Several NMD factors are thought to be subject to feedback regulation by NMD (3,63). However, due to the potential for secondary effects of NMD and the multiple pathways by which NMD can occur, it is not yet known whether SMG6 cleaves any mRNAs that encode NMD factors. To address this question, we analyzed the D-plots of ten SMG- and UPF-family genes involved in NMD (Supplementary Figure S4). The pipeline unambiguously identified UPF3B as a target of SMG6 cleavage with a MaxSeq at position 1020 nt (Supplementary Figure S4J). In addition, SMG1, SMG9 and UPF2 had PARE MaxSeqs consistent with SMG6 cleavage but did not meet all of the criteria of the pipeline. For the remaining genes (SMG5, SMG6, SMG7, SMG8, UPF1 and UPF3A), no prominent site of SMG6-dependent cleavage was observed in any isoform, despite expression levels greater than the pipeline threshold. Together, these results indicate that NMD is indeed autoregulated by SMG6 cleavage in a transcript-preferential manner.

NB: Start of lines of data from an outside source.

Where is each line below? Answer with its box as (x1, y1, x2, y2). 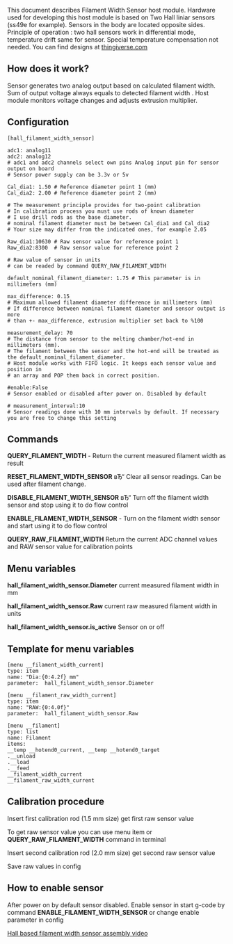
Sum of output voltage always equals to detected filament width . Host (7, 88, 209, 97)
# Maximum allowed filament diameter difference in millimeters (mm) (7, 299, 214, 306)
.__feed (7, 765, 30, 772)
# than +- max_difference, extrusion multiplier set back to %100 (7, 317, 204, 324)
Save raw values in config (7, 862, 81, 870)
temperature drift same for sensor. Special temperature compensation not (7, 35, 219, 44)
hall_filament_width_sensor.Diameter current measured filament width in (7, 581, 220, 589)
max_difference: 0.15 (7, 293, 70, 300)

Identification of a sequence motif enriched at SMG6 cleavage sites

In view of the PARE evidence that not all positions near a putative NMD signal are equally susceptible to SMG6 cleavage, we hypothesized that SMG6 may have target site preferences. To determine whether SMG6 cleavage sites share common sequence characteristics, we generated sequence logos (64) of the 10-nt region surrounding the 238 SMG6 cleavage sites. This analysis identified a degenerate pentameric sequence motif, (U/A)-(G/A)↓(A/C)-N-(C/U) straddling the PARE MaxSeq in over 60% of SMG6 targets (Figure 6A and B). An additional 30% of SMG6 targets matched the motif at all but one position (see Supplementary Dataset S1), with no bias observed in the location of the mismatch within the 5-nt motif (Figure 6C). The frequency of the motif in a pipeline control set of SMG6-independent 5′ ends was significantly lower and much closer to that expected by chance (Figure 6A and D). Furthermore, when 100 nt flanking the PARE MaxSeq was analyzed, the frequency of the motif was found to be elevated only at a position starting 2 nt upstream of the PARE MaxSeq (Figure 6B).

Figure 6.

Degenerate pentameric motif common at SMG6 cleavage sites. (A) Sequence logo representation of the 10-nt region surrounding the PARE MaxSeq in endogenous SMG6 targets and siGL2+siXRN1 pipeline controls. (B) Frequency of the 5-nt motif at each position in SMG6 targets and control transcripts. The red bar indicates where the motif would be expected to start in SMG6 targets, 2 nt upstream from the cleavage site. (C) Mismatch frequency at various positions within PARE sites that conform to the SMG6 motif at all but one position. (D) Frequency of SMG6 targets and pipeline controls whose MaxSeq is surrounded by a pentamer that matches the SMG6 motif at 0–4 of the defined positions, versus the frequency that such matches would occur by chance.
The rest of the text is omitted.